Highway Bill’s Breaking of Celebrated Spending Caps Goes Unreported
No Tears for a Busted Budget Deal

Last year network reporters gushed over the bipartisan budget deal between Congress and President Clinton. As MediaNomics reported at the time, they all used remarkably similar language, which was also similar to the language used by the politicians they were covering.

NBC’s Tom Brokaw called the agreement "a breakthrough deal on the federal budget. The best demonstration of bipartisan spirit since the Gulf War in the capital." CBS correspondent Paula Zahn also thought it was "a breakthrough deal," while at ABC both John Cochran and Kevin Newman said the agreement was "historic," with Newman mentioning the same "bipartisan good will" Brokaw had spotted. On one night (May 1) Dan Rather called the tentative deal "a possible legislative landmark." On the next night, he repeated himself, telling viewers that Congress and the White House had "reached a landmark deal today."

But this supposedly historic, landmark, breakthrough budget deal is unraveling. "Just nine months after approval of the much-celebrated budget deal of 1997, Congress is already plotting to bust the expenditure caps for 1999," writes Stephen Moore in the March 9 National Review. Moore reports that "Speaker Newt Gingrich and Transportation Committee Chairman Bud Shuster have been lobbying to lift the expenditure limits by as much as $35 billion to accommodate the most expensive highway bill in history."

According to Moore, "By latest count there are an estimated 1,100 pork-barrel ‘road’ project requests that could make their way into the final bill.

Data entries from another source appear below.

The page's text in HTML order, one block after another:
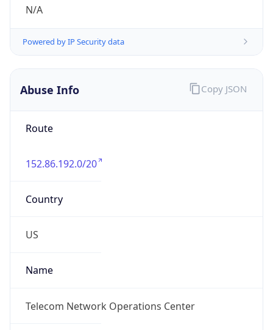
N/A
Powered by IP Security data
Abuse Info
Route
152.86.192.0/20
Country
US
Name
Telecom Network Operations Center
Copy JSON
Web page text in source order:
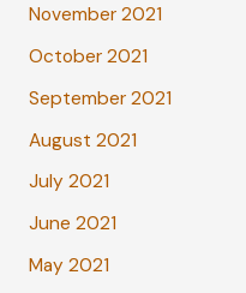
November 2021
October 2021
September 2021
August 2021
July 2021
June 2021
May 2021

That’s about three slabs of bacon for every congressman. The projects range from auto museums, to grants to study ‘transportation problems in Appalachia,’ to a Greyhound-bus history museum in Minnesota." And it’s not as if the budget caps had been stingy. Moore points out that by "the end of this, the first year of the deal, federal domestic outlays will have risen by $80 billion, or roughly two to three times the rate of inflation. In 1999 the budget is scheduled to rise by another $75 billion."

Given the enthusiasm at the networks for last year’s budget agreement, one would think that legislators who busted its spending caps would be the targets of journalistic outrage, right? Wrong. The budget-busting highway bill was met with a collective yawn by the television networks on the night and morning after it passed. Bob Schieffer, on the March 12 CBS Evening News, gave it a small, positive anchor-read: "The Senate tonight approved the big new transportation bill that provides $214 billion for highways and mass-transit systems nationwide. It also includes a crackdown on drunk driving. The House is working on a different version that would spend $3 billion more."

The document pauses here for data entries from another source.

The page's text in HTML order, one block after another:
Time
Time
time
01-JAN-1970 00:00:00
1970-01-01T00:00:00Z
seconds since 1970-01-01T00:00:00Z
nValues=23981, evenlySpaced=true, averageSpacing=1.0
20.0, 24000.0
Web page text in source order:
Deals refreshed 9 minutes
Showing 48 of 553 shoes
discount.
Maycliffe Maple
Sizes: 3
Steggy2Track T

ABC was equally circumspect. On the March 13 Good Morning America, Kevin Newman said: "Well, the Senate has passed a $214 billion bill to improve the nation’s highways and mass-transit systems." He then told viewers of tax breaks for commuters in the bill, and that "the House is considering a more expensive transportation bill." (Newman’s puff piece is curious, since his ABC colleague, John Martin, had on the February 4 World News Tonight called the bill "wasteful spending of the kind last seen up here on Capitol Hill six years ago, which was the last time the big highway bill came up for renewal.")

The only skeptical report filed the night the bill passed was on the March 12 NBC Nightly News. According to correspondent Gwen Ifill, "In an election year, it’s called bringing home the bacon." But even Martin and Ifill didn’t tell viewers that the highway bill busted last year’s celebrated budget deal.

If the breaking of the budget deal’s generous spending caps wasn’t deemed newsworthy by the networks, perhaps all their enthusiasm last year was just for bigger government.